A Jewish Mother Responds to Chris Martin’s Remarks

A Jewish Mother Responds to Chris Martin’s Remarks 2025-09-05T01:04:45-04:00

Image created in Dalle for Patheos.

Hey Chris Martin of Coldplay, Am I a Human?

Hey Chris Martin — quick question from a Jewish mom. I was born in Israel. Am I human too?

My kids are Jewish. They’re Israeli. They’re American. Do they qualify as human?

Wait, I’m also a Zionist – which means I believe right of Jews to live safely and sovereignly in Israel.  Am I still human now?

And if — if — you’re generous enough to acknowledge our humanity (thanks so much for the favor, Chris! So big of you!) does that acknowledgement only count if you also shout out Palestinians? Is our legitimacy as humans somehow contingent on being balanced out?

Humans… With a Catch

Chris Martin (from Coldplay) performing in Bogotá, Colombia. Foto: Carlos Mario Ríos.
Chris Martin (from Coldplay) performing in Bogotá, Colombia. Foto: Carlos Mario Ríos. Carlos Mario Ríos (@carlosmariorios), photographer and podcaster born in 1980, in Manizales, Colombia., CC BY-SA 2.0, via Wikimedia Commons.

For the past few days, your video from Wembley Stadium has flooded my social media feed. You stood on stage next two young female fans, randomly pulled out of the crowd, asking them where they’re from.  

“Israel?!…(pause) I’m very grateful that you’re here as humans, and I am treating you as equal humans on earth, regardless of where you come from or don’t come from. Although it’s controversial maybe, I also want to welcome people in the audience from Palestine because… out of the belief that we’re all equal humans.”

The crowd cheered. The two young Israelis were fossilized into a moment of history that I shall soon never forget.  A moment of history that epitomizes just one of the largest social cancers of our generation: antisemitism wrapped in a pretty bow.

New Generation, Same Old Tropes

Antisemitism isn’t creeping in anymore — it’s pouring in. It’s seeping through pop culture, music festivals, celebrity statements. The war in Gaza has become a convenient excuse for old hatreds to be rebranded as activism.

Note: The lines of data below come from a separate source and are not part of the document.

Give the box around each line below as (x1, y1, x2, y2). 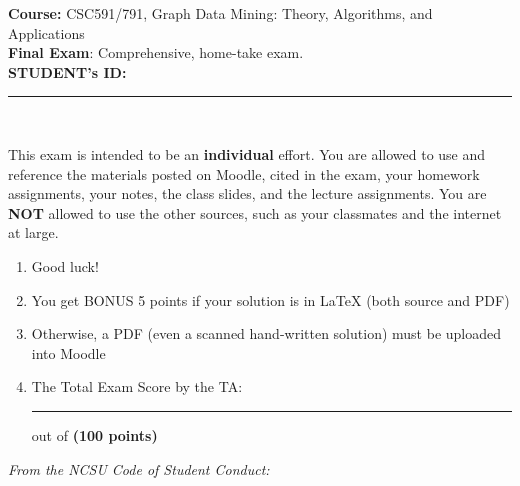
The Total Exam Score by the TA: (31, 376, 243, 397)
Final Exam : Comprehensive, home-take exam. (8, 42, 304, 63)
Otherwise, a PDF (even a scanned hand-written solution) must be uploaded (31, 323, 502, 344)
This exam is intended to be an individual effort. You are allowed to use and (8, 143, 486, 164)
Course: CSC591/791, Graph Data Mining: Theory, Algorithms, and (8, 3, 433, 23)
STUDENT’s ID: (8, 61, 127, 82)
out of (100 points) (31, 424, 158, 445)
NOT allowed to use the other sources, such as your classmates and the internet (8, 202, 502, 223)
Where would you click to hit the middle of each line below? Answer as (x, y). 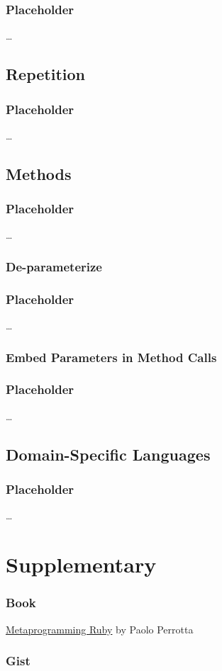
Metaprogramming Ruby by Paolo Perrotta (100, 629)
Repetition (46, 74)
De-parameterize (54, 266)
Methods (39, 173)
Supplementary (81, 564)
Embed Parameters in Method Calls (111, 357)
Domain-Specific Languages (108, 454)
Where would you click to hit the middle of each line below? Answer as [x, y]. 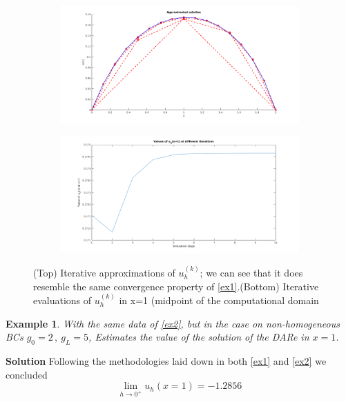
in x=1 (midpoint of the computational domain [219, 300]
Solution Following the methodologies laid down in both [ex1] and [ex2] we [166, 360]
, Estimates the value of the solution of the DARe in [199, 337]
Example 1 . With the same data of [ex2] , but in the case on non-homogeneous [173, 323]
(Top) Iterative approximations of [104, 272]
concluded [27, 374]
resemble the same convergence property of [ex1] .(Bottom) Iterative [176, 286]
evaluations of [63, 300]
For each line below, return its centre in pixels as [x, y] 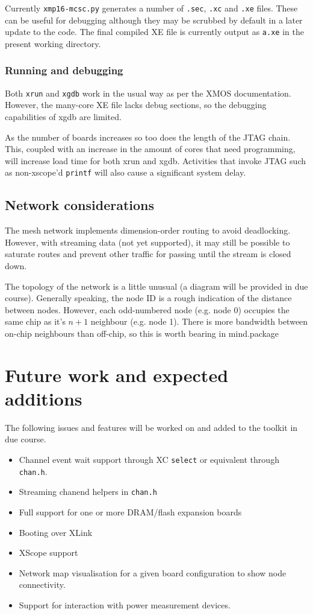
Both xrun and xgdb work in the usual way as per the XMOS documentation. [148, 93]
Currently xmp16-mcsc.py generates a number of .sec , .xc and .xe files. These [151, 8]
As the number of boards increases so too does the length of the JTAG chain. [148, 137]
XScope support [48, 553]
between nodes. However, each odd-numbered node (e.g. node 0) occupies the [147, 309]
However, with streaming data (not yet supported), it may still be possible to [147, 242]
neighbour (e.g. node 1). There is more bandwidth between [199, 321]
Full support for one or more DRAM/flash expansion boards [130, 512]
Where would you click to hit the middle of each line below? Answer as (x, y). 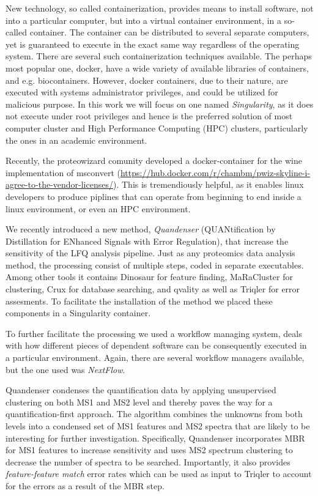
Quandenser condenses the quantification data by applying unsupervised (141, 390)
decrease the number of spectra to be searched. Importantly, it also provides (148, 461)
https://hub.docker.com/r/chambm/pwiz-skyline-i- (215, 172)
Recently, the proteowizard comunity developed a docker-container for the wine (154, 161)
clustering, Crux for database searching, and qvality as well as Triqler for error (153, 289)
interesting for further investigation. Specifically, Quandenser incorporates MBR (155, 438)
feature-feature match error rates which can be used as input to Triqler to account (159, 474)
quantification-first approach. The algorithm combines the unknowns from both (154, 414)
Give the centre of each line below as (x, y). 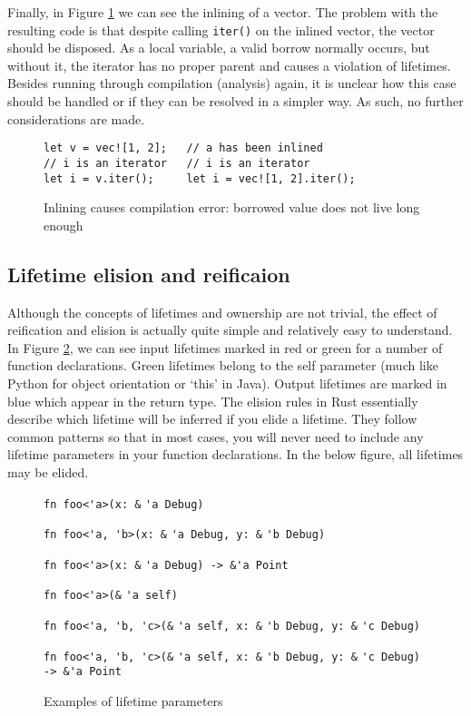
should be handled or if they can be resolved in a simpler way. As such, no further (235, 101)
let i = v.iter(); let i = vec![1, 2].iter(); (200, 178)
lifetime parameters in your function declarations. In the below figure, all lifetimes (235, 454)
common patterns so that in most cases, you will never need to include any (216, 436)
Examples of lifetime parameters (133, 701)
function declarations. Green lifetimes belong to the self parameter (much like (223, 365)
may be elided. (48, 471)
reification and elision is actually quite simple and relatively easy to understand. (230, 330)
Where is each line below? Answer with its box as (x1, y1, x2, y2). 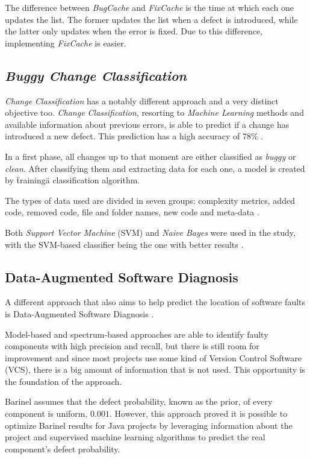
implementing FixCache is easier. (5, 36, 126, 49)
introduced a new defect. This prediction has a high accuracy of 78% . (5, 130, 264, 142)
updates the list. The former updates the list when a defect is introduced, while (5, 13, 298, 25)
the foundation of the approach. (5, 375, 122, 387)
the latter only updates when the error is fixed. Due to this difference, (5, 25, 263, 37)
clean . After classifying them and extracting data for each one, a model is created (5, 162, 305, 174)
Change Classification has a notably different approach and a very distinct (5, 94, 279, 107)
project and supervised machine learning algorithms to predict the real (5, 431, 265, 443)
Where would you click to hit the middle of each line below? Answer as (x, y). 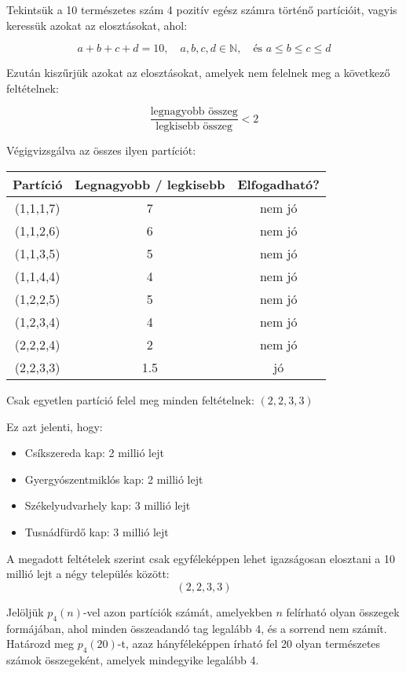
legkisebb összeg (194, 127)
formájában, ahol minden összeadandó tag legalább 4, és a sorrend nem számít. (197, 628)
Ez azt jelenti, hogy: (55, 426)
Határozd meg (40, 644)
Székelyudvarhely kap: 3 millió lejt (108, 505)
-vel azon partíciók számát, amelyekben (177, 611)
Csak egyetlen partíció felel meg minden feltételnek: (130, 400)
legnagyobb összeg (194, 112)
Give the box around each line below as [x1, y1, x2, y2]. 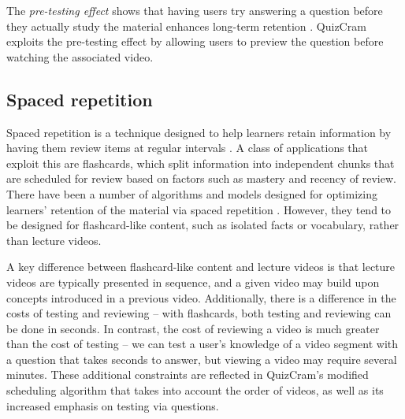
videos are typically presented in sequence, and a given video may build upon [6, 273, 380, 290]
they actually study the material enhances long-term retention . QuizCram [6, 17, 366, 34]
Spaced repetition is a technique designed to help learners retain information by [6, 124, 392, 140]
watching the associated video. [6, 48, 154, 65]
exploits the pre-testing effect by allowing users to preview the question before [6, 33, 384, 50]
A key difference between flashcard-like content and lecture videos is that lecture [6, 258, 396, 275]
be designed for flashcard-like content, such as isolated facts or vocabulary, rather [6, 217, 399, 233]
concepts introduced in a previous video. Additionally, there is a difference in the [6, 289, 396, 306]
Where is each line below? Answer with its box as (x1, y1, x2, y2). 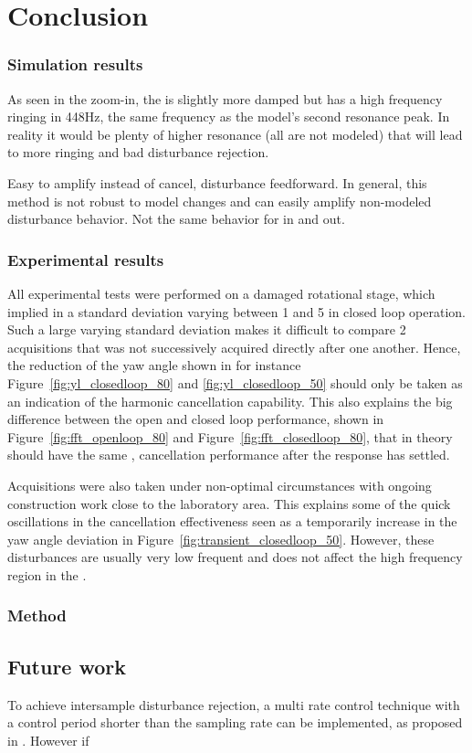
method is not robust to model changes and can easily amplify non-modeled (7, 191, 432, 210)
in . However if (7, 730, 89, 749)
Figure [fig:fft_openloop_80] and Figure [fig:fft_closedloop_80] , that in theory (7, 427, 453, 446)
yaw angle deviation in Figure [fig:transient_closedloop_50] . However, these (7, 529, 435, 548)
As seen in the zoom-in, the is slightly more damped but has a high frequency (7, 89, 443, 108)
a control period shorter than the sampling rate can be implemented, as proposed (7, 713, 463, 732)
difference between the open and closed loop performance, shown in (7, 409, 384, 429)
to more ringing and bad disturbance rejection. (7, 143, 269, 162)
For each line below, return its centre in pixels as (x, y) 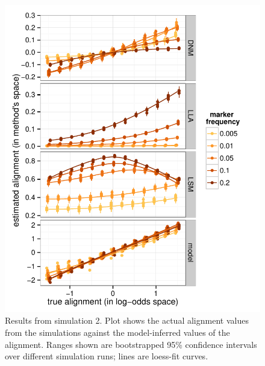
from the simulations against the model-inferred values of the (117, 332)
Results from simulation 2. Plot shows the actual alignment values (127, 320)
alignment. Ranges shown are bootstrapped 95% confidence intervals (131, 344)
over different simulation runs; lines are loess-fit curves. (107, 356)
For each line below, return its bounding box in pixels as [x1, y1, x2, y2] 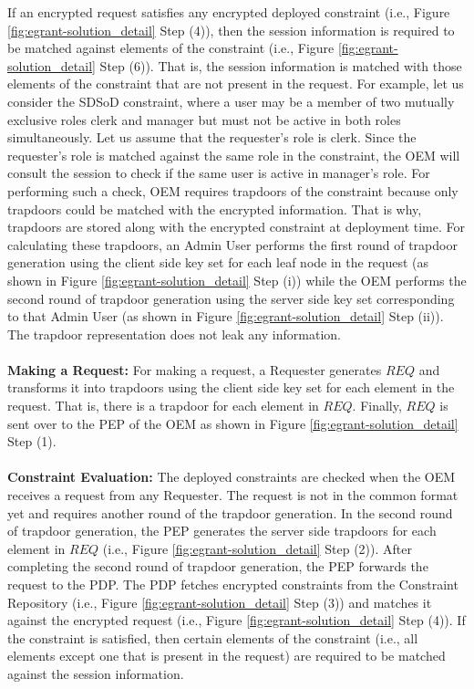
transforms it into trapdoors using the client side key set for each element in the [7, 378, 455, 397]
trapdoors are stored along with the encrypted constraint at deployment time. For [7, 217, 465, 236]
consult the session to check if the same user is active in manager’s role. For [7, 163, 430, 183]
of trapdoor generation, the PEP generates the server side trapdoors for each [7, 521, 437, 540]
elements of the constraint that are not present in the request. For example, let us [7, 74, 464, 93]
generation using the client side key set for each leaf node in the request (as [7, 253, 429, 272]
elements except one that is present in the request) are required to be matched [7, 646, 446, 665]
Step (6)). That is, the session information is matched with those [99, 56, 462, 75]
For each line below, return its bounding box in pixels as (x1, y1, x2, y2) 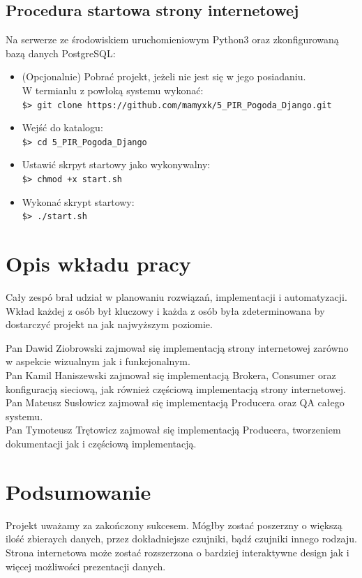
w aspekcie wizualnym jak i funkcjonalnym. (6, 354, 190, 369)
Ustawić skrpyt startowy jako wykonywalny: (22, 157, 211, 172)
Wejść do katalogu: (22, 120, 103, 135)
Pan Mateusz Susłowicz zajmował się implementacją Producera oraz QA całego (6, 395, 345, 410)
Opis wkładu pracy (6, 249, 191, 278)
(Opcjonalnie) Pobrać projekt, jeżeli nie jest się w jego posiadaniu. (22, 69, 306, 84)
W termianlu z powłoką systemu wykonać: (22, 82, 204, 97)
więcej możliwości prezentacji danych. (6, 558, 166, 573)
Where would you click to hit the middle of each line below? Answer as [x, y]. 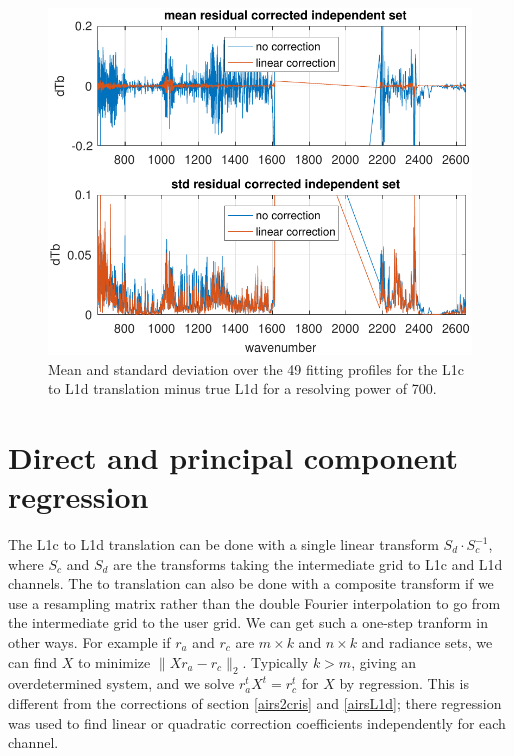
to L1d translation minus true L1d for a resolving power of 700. [242, 388]
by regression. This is [404, 683]
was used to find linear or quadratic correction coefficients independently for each [257, 722]
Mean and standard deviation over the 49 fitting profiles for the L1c [256, 368]
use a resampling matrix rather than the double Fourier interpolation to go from [254, 602]
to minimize [114, 661]
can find [33, 661]
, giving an [384, 661]
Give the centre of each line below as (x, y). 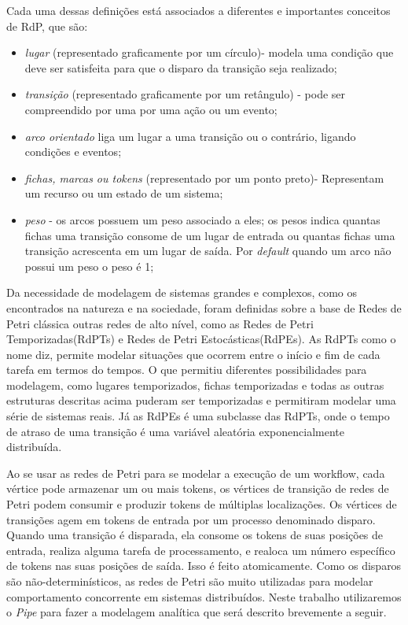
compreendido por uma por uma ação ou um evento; (151, 109)
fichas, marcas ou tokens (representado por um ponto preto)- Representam (204, 178)
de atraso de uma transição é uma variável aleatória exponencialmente (175, 431)
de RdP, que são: (47, 26)
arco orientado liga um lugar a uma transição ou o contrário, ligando (190, 136)
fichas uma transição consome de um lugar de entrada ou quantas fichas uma (210, 235)
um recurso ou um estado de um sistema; (124, 193)
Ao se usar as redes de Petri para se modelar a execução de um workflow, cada (196, 473)

I feel it. Every day. That sick knot in my stomach. That quiet panic. The calculation I now make before speaking Hebrew in public. The blatant bashing of my religion, country and acceptance of falsehoods as truths because its convenient to a fictional narrative. The utter disbelief that my children are aware of the hatred against them for being Jewish.  

Every stranger I pass — are they safe? Are they rational or part of the anti-Semite brigade? There’s no middle ground anymore. Friend or enemy. Ally or threat.

I never thought I’d feel this way. Not in 2025.

And I see the mobs gathering in the streets of Europe, faces lit up with a perverse joy — joy in chanting for the destruction of people like me, of children like mine.  

I’m Not Racist, I Have Friends That Are (Blank)

So Chris, when you say we are “equal humans on earth,” imagine you are saying that to any other minority group or nationality in the world.  

In your mind, you may have thought you created some *Kumbaya* moment.

Let’s all hold hands as “humans”.  Instead, it was one of the cringiest public displays I’ve ever seen.  

Please stick with creating music and leave the political narrative behind the scenes.